Webdiensten en apps kunnen met elkaar praten
Je hebt al vaker gelezen over API’s, kort voor Application Program Interface. En het is een term waarover je nog veel meer zal horen, omdat het, volgens een interessant artikel bij ReadWriteWeb, een waren gold rush aan het ontketenen is. Grote bedrijven zoals Intel tonen namelijk belangstelling voor kleinere bedrijven die zich in API’s gespecialiseerd hebben.
Eerst om te beginnen proberen uit te leggen wat het is, zodat je verstaat waarom een API zo belangrijk is. Simpel gezegd is een API een set voorwaarden waaronder de ene applicatie kan praten met een andere. Op je desktop is dat bijvoorbeeld Word waarin je gegevens van Excel, met kolommen en al, kan importeren. Bij webdiensten gaat dat perspectief nog veel verder. Het laat programmeurs toe om toepassingen te ontwikkelen die gebaseerd zijn op webdiensten zoals Twitter of Facebook. Denk bijvoorbeeld aan een dienst zoals Tweetdeck, die gegevens haalt uit Twitter en die in een andere vorm presenteert, combineert. Je post iets in Tweetdeck, en het verschijnt in Twitter. En het is de API van Twitter die dit mogelijk maakt.
Een dienst zoals Twitter heeft zijn API in het begin open gesteld voor iedereen, om die later strenger te maken. Want dat is wat ook meetelt: om zo’n API te mogen gebruiken, moet de ontwikkelaar wel toestemming vragen aan de webdienst, en die kan voorwaarden stellen. Hij heeft de sleutel tot de API in handen, en kan die geven aan wie hij wil, aan elke voorwaarde hij wil – hij kan de deur zelfs volledig open zetten, en zijn API compleet vrij toegankelijk maken.
Maar meestal dus worden er wel regels toegepast voor zo’n API. En dit heeft dan weer geleid tot een nieuwe industrie: de API managers. Zij zorgen voor het proces van het verkrijgen van toestemming voor het gebruik van de API.

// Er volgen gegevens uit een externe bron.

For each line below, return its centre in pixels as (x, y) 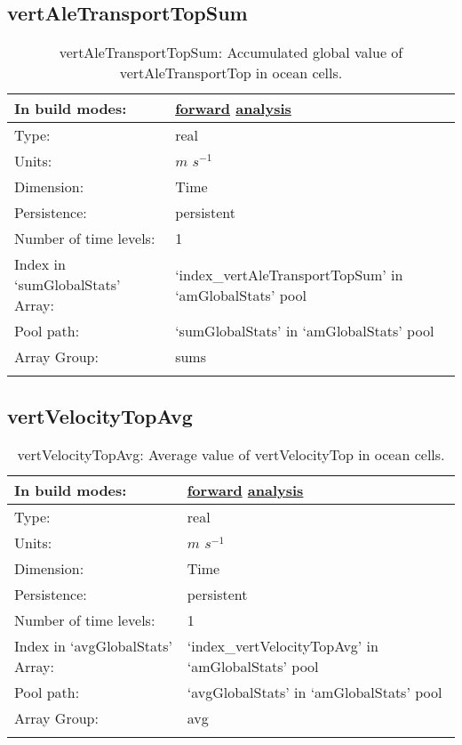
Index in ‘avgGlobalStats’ (94, 646)
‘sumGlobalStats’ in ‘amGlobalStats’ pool (305, 331)
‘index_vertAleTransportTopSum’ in (289, 274)
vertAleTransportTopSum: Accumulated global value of (231, 53)
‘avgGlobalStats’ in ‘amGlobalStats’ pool (315, 692)
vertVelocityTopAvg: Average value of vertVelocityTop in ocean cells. (231, 455)
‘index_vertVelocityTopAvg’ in (283, 646)
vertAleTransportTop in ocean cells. (231, 73)
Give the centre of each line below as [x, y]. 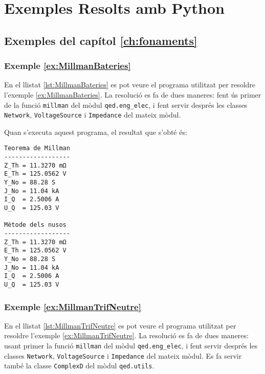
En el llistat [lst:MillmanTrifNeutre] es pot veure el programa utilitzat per [120, 325]
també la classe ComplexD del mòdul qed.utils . [79, 366]
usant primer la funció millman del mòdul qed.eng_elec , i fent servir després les [131, 346]
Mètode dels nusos [35, 225]
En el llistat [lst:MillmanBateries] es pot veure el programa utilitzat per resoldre [130, 85]
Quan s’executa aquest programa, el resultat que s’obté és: [96, 132]
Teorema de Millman [37, 148]
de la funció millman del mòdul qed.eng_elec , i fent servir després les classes [126, 104]
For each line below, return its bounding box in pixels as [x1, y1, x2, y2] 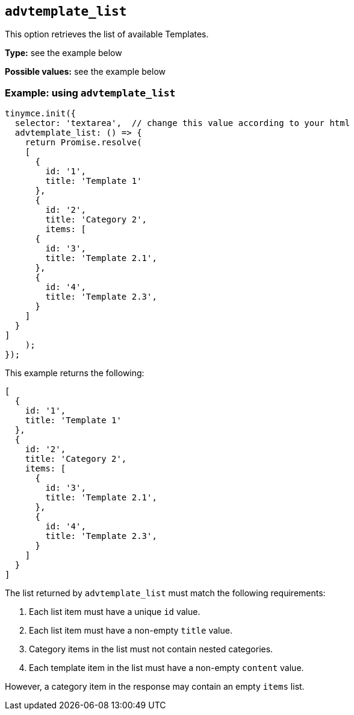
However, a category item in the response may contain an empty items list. [5, 681, 305, 692]
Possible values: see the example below [5, 66, 166, 77]
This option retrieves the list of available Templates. [5, 29, 209, 40]
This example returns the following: [5, 368, 144, 379]
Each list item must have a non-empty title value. [29, 625, 232, 636]
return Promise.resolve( [25, 137, 142, 148]
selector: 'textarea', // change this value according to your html [14, 118, 350, 128]
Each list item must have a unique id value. [29, 606, 200, 617]
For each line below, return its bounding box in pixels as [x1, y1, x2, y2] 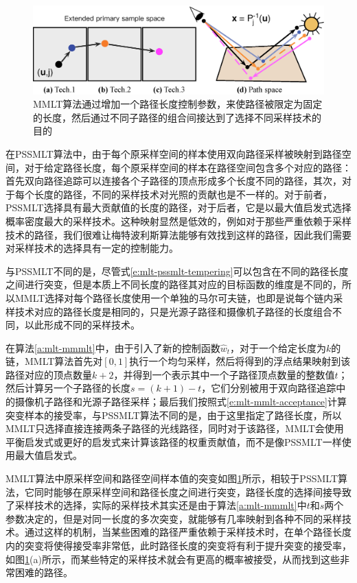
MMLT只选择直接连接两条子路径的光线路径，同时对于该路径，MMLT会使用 [5, 421, 344, 436]
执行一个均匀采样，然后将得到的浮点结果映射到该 [129, 354, 351, 368]
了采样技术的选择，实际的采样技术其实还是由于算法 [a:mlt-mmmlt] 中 [5, 498, 307, 512]
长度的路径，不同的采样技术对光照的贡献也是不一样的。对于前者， [34, 187, 332, 201]
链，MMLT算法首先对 [5, 354, 103, 368]
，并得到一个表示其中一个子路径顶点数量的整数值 [113, 367, 335, 381]
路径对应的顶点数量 [5, 367, 92, 381]
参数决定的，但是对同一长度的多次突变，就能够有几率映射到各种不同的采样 [5, 511, 342, 525]
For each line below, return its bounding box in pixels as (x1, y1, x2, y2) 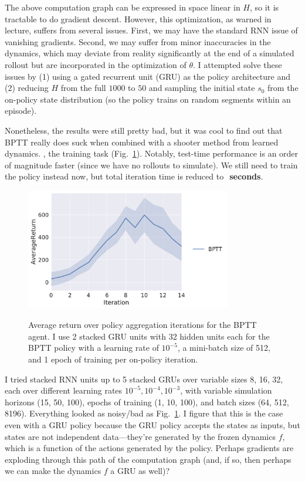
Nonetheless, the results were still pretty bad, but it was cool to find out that (5, 124, 283, 136)
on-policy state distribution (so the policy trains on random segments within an (5, 93, 291, 105)
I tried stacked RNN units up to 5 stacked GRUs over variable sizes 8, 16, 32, (5, 372, 283, 385)
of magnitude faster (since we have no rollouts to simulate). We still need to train (5, 158, 298, 171)
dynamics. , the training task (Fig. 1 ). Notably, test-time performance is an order (5, 147, 299, 160)
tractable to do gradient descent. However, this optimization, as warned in (5, 12, 272, 25)
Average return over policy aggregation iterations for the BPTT (28, 319, 257, 331)
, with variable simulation (180, 384, 272, 397)
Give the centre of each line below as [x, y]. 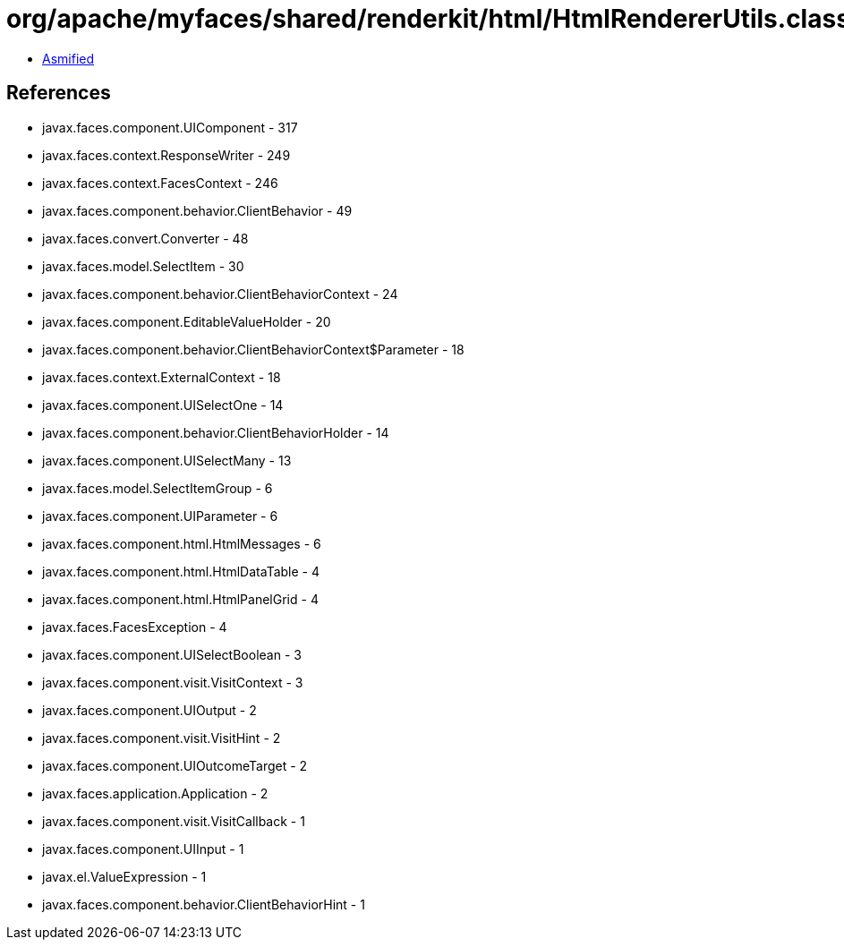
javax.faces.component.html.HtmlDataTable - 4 [181, 571]
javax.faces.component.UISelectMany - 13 [167, 460]
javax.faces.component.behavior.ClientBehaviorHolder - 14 [216, 432]
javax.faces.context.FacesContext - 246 [160, 183]
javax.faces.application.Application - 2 [155, 793]
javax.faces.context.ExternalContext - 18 [162, 377]
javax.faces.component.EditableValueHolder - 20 [187, 321]
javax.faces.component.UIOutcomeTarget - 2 [175, 765]
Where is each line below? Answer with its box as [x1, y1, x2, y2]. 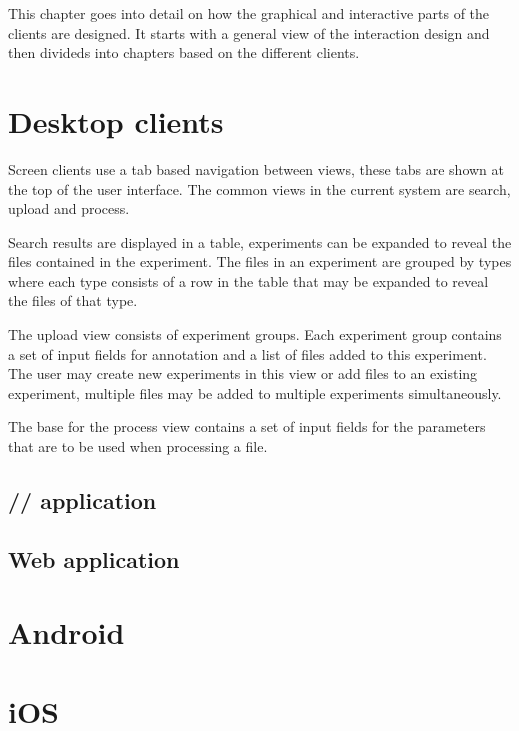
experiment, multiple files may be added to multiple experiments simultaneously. [8, 382, 502, 403]
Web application [8, 543, 180, 574]
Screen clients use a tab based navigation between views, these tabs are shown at [8, 158, 504, 179]
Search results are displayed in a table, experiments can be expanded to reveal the [8, 231, 512, 252]
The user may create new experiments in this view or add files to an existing [8, 363, 478, 384]
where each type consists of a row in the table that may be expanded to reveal [8, 270, 489, 291]
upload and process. [8, 198, 130, 219]
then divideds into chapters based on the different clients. [8, 42, 360, 63]
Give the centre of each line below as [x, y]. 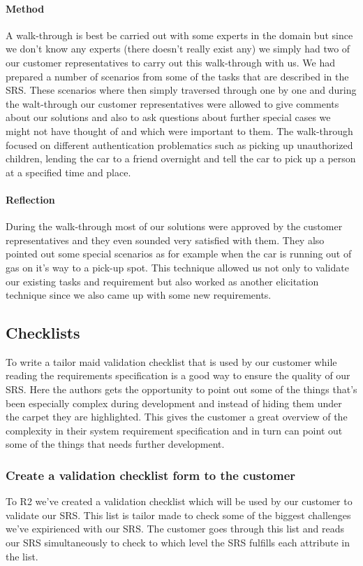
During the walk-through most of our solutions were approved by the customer [174, 226]
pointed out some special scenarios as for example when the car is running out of [179, 254]
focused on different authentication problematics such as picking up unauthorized [179, 144]
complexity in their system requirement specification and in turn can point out [174, 430]
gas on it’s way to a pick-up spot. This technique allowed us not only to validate [177, 267]
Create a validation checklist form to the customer [151, 475]
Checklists [43, 333]
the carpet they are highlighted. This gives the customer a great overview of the [177, 417]
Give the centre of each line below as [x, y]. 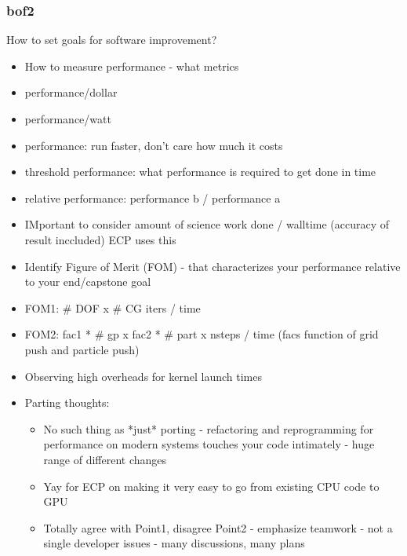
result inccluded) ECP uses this [100, 239]
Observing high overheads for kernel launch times [143, 376]
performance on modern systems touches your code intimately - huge [209, 444]
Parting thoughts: [67, 402]
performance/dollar [71, 92]
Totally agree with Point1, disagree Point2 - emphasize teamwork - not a [218, 527]
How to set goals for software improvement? [112, 40]
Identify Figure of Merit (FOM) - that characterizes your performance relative [213, 266]
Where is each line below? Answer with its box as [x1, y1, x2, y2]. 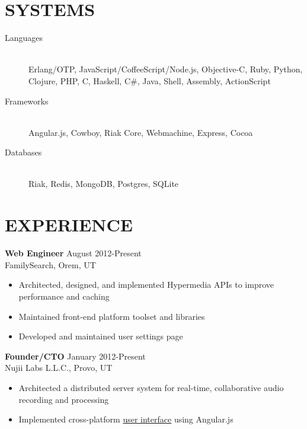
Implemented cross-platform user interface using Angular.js [18, 413, 234, 425]
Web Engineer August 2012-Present [5, 247, 142, 259]
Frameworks [5, 94, 49, 107]
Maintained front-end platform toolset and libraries [18, 310, 205, 322]
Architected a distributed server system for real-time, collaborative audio [18, 381, 284, 393]
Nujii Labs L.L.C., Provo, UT [5, 361, 113, 374]
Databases [5, 146, 42, 158]
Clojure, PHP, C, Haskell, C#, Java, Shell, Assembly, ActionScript [28, 74, 271, 87]
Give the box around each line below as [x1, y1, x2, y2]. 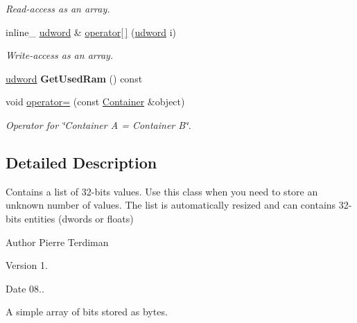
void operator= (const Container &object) [6, 94, 185, 109]
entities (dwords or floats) [24, 211, 134, 225]
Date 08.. [6, 281, 44, 295]
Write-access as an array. [6, 48, 114, 62]
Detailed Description [6, 151, 157, 173]
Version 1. [6, 258, 48, 272]
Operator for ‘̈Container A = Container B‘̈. [6, 117, 191, 132]
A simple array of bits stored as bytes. [6, 304, 168, 319]
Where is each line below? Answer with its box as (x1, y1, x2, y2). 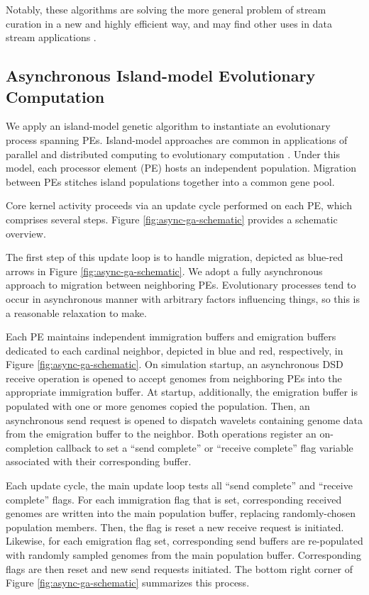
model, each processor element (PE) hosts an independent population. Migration (6, 160, 356, 175)
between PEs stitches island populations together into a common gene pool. (6, 174, 335, 189)
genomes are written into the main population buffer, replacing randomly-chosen (6, 506, 356, 521)
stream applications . (6, 30, 97, 45)
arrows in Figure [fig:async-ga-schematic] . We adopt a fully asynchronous (6, 263, 323, 278)
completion (6, 440, 53, 455)
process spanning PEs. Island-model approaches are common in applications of (6, 132, 348, 147)
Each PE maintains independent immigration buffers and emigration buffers (6, 329, 336, 344)
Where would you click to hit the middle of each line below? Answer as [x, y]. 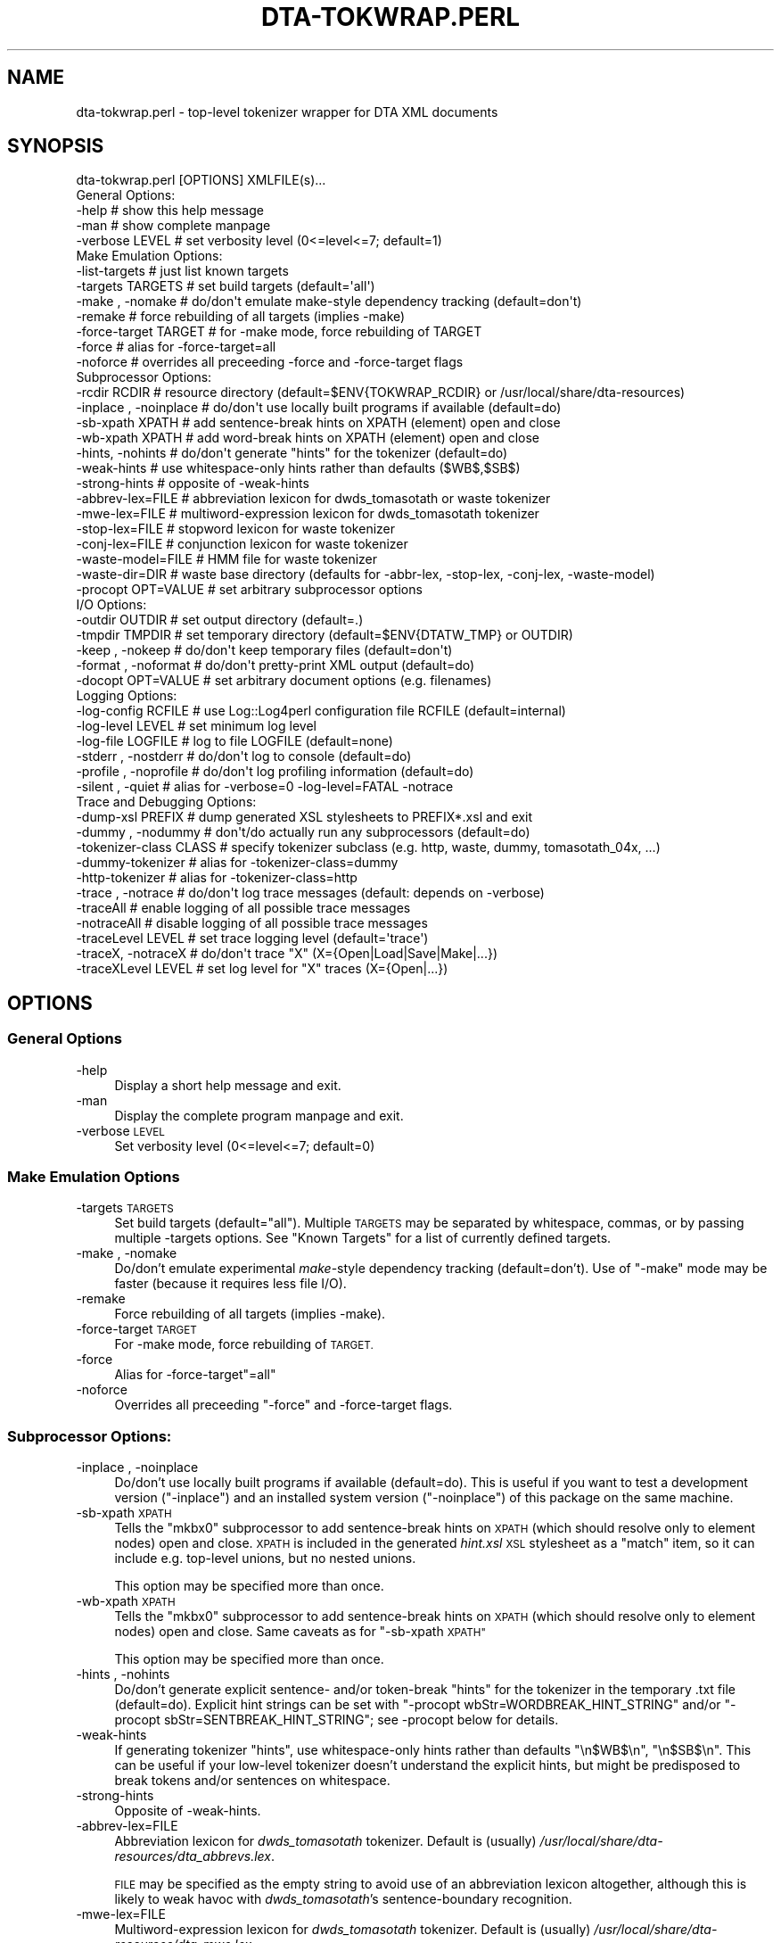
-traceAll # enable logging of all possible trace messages [243, 908]
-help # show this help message [170, 211]
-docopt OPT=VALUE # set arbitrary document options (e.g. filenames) [284, 681]
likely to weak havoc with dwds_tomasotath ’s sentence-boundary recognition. [343, 1899]
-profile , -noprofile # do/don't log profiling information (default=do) [275, 772]
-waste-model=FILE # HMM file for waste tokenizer [227, 559]
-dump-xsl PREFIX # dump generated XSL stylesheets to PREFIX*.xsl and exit [304, 817]
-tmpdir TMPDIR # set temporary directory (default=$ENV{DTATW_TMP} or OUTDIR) [325, 635]
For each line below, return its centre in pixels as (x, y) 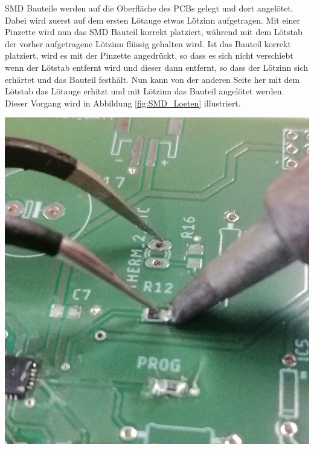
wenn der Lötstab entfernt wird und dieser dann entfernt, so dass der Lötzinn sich (156, 67)
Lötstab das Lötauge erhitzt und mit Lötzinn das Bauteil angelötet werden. (145, 91)
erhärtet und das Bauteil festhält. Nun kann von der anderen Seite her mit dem (152, 79)
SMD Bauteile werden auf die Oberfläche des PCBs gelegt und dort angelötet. (149, 8)
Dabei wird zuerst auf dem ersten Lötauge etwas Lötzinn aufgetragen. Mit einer (153, 20)
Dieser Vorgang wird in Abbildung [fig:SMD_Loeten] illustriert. (123, 103)
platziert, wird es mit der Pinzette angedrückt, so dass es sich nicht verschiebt (149, 55)
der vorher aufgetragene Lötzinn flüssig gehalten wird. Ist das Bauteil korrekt (148, 43)

De hele API industrie is pas echt explosief gegroeid met de komst van mobiele toepassingen. In plaats van twee aparte versies te maken van software (de ene voor de desktop website, de andere voor de mobiele app), is het veel efficiënter om een API te maken voor de achterliggende dienst, die de data van de gebruikers bevat en de business procedure, en daarop dan desktop en web versies te bouwen van software die praat met dat API.